#### Input data

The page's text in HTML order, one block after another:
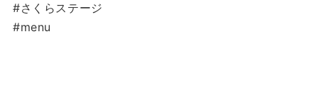
#さくらステージ
#menu
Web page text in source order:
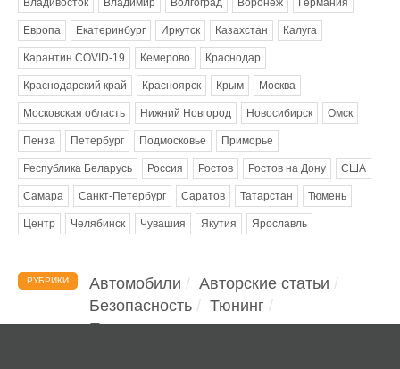
Владивосток Владимир Волгоград Воронеж Германия
Европа Екатеринбург Иркутск Казахстан Калуга
Карантин COVID-19 Кемерово Краснодар
Краснодарский край Красноярск Крым Москва
Московская область Нижний Новгород Новосибирск Омск
Пенза Петербург Подмосковье Приморье
Республика Беларусь Россия Ростов Ростов на Дону США
Самара Санкт-Петербург Саратов Татарстан Тюмень
Центр Челябинск Чувашия Якутия Ярославль
РУБРИКИ Автомобили
Авторские статьи
Безопасность
Тюнинг
Помощь водителю
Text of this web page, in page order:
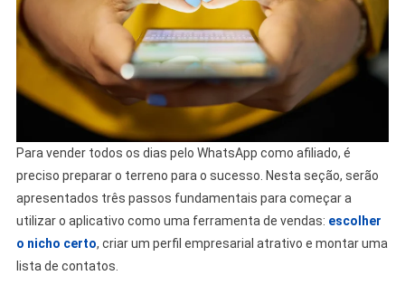
Para vender todos os dias pelo WhatsApp como afiliado, é
preciso preparar o terreno para o sucesso. Nesta seção, serão
apresentados três passos fundamentais para começar a
utilizar o aplicativo como uma ferramenta de vendas: escolher
o nicho certo, criar um perfil empresarial atrativo e montar uma
lista de contatos.
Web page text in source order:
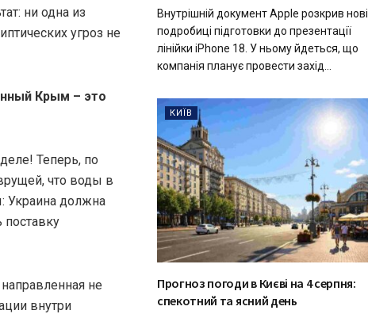
ни одна из
угроз не
Крым – это
Теперь, по
что воды в
Украина должна
не
внутри
Внутрішній документ Apple розкрив нові
подробиці підготовки до презентації
лінійки iPhone 18. У ньому йдеться, що
компанія планує провести захід...
КИЇВ
Прогноз погоди в Києві на 4 серпня:
спекотний та ясний день
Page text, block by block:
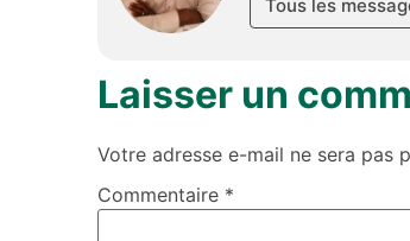
Tous les
Laisser un
Votre adresse e-mail ne sera pas
Commentaire *
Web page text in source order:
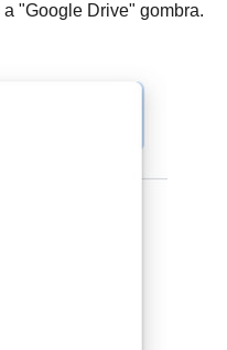
"Google Drive" gombra.

########

» What to produce:
The entries are to be transcribed in full. Their pictures are not.

» Exercise answer:
The page's text in HTML order, one block after another:
#さくらステージ
#menu
Web page text in source order:
Владивосток Владимир Волгоград Воронеж Германия
Европа Екатеринбург Иркутск Казахстан Калуга
Карантин COVID-19 Кемерово Краснодар
Краснодарский край Красноярск Крым Москва
Московская область Нижний Новгород Новосибирск Омск
Пенза Петербург Подмосковье Приморье
Республика Беларусь Россия Ростов Ростов на Дону США
Самара Санкт-Петербург Саратов Татарстан Тюмень
Центр Челябинск Чувашия Якутия Ярославль
РУБРИКИ Автомобили
Авторские статьи
Безопасность
Тюнинг
Помощь водителю
Text of this web page, in page order:
Para vender todos os dias pelo WhatsApp como afiliado, é
preciso preparar o terreno para o sucesso. Nesta seção, serão
apresentados três passos fundamentais para começar a
utilizar o aplicativo como uma ferramenta de vendas: escolher
o nicho certo, criar um perfil empresarial atrativo e montar uma
lista de contatos.
Web page text in source order:
ни одна из
угроз не
Крым – это
Теперь, по
что воды в
Украина должна
не
внутри
Внутрішній документ Apple розкрив нові
подробиці підготовки до презентації
лінійки iPhone 18. У ньому йдеться, що
компанія планує провести захід...
КИЇВ
Прогноз погоди в Києві на 4 серпня:
спекотний та ясний день
Page text, block by block:
Tous les
Laisser un
Votre adresse e-mail ne sera pas
Commentaire *
Web page text in source order:
"Google Drive" gombra.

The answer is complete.